I am working on Approximate Bayesian Computation for a simple regression model. Currently, I am not sure how a distance metric in the setting of regression analysis should look like.
Imagine a simple linear regression and the corresponding scatterplot.
set.seed(123) x = runif(100,1,100) y = 2 + 3*x + rnorm(100,0,50) plot(x,y)
Assuming that the underlying data-generating model is a regression model with a specific intercept and slope, I would like to evaluate another set of datapoints (calles y') and assess how likely this new sample was generated by the same underlying model.
So, this (see below) new sample (y') should be judged as being similar to the one before (y) since it is generated by the same underlying model:
set.seed(456) y = 2 + 3*x + rnorm(100,0,50) plot(x,y,ylab="y'")
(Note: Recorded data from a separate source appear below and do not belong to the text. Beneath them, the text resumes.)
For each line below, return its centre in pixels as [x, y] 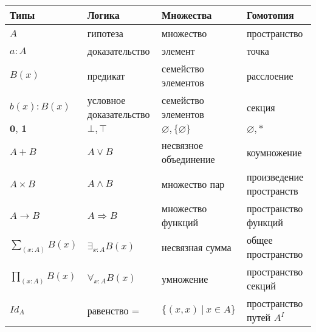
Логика [103, 15]
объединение [188, 159]
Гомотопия [270, 15]
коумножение [274, 152]
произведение [275, 177]
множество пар [193, 184]
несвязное [183, 145]
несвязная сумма [197, 247]
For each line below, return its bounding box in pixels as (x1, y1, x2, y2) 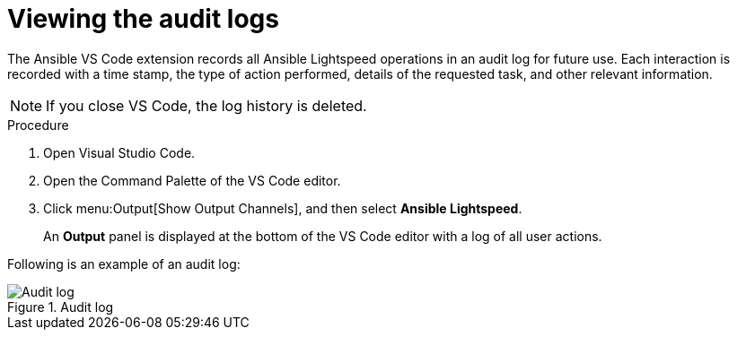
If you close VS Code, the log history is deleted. (46, 96, 367, 115)
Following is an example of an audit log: (7, 255, 241, 272)
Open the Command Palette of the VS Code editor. (43, 172, 341, 188)
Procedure (7, 117, 69, 133)
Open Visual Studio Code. (43, 144, 196, 160)
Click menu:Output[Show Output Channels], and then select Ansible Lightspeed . (43, 200, 522, 216)
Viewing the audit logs (7, 4, 279, 34)

Note that the x-values stay the same, so the distance metric should only be concerned with the distance between the y-values (distance between y and y'). One way to judge the distance between two samples might be a correlation coefficient but unfortunately it is not an appropriate metric. The pure sum of squared distances between the y-values is not correct either. If you simply add to each y a small amount then the sum of squared distances between the old values (y) and the new ones (y') is small but the underlying model changes (the intercept is shifted by the amount added to the datapoints).
Is there any metric that is suitable for the scenario I described?
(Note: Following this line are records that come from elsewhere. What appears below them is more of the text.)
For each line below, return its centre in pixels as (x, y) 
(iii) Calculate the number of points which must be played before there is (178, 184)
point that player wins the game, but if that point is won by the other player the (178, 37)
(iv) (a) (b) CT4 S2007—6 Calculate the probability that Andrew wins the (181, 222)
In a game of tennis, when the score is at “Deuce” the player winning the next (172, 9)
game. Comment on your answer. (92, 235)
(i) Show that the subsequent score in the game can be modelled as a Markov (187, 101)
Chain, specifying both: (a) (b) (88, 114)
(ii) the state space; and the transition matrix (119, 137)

It it reasonable to draw any intercept and slope, 'add' this line into the first scatterplot and evaluate the distance as the sum of squared residuals. If this distance-measure is small, then the line that was chosen fits to the data well.
Although this approach is not wrong, I cannot estimate the residual variance $\sigma$ as a parameter (as it is estimated in maximum likelihood estimation procedures). If I'm correct, in order to be able to estimate $\sigma$ as well, I have to somehow judge the similarity between the actual datapoints y and y'.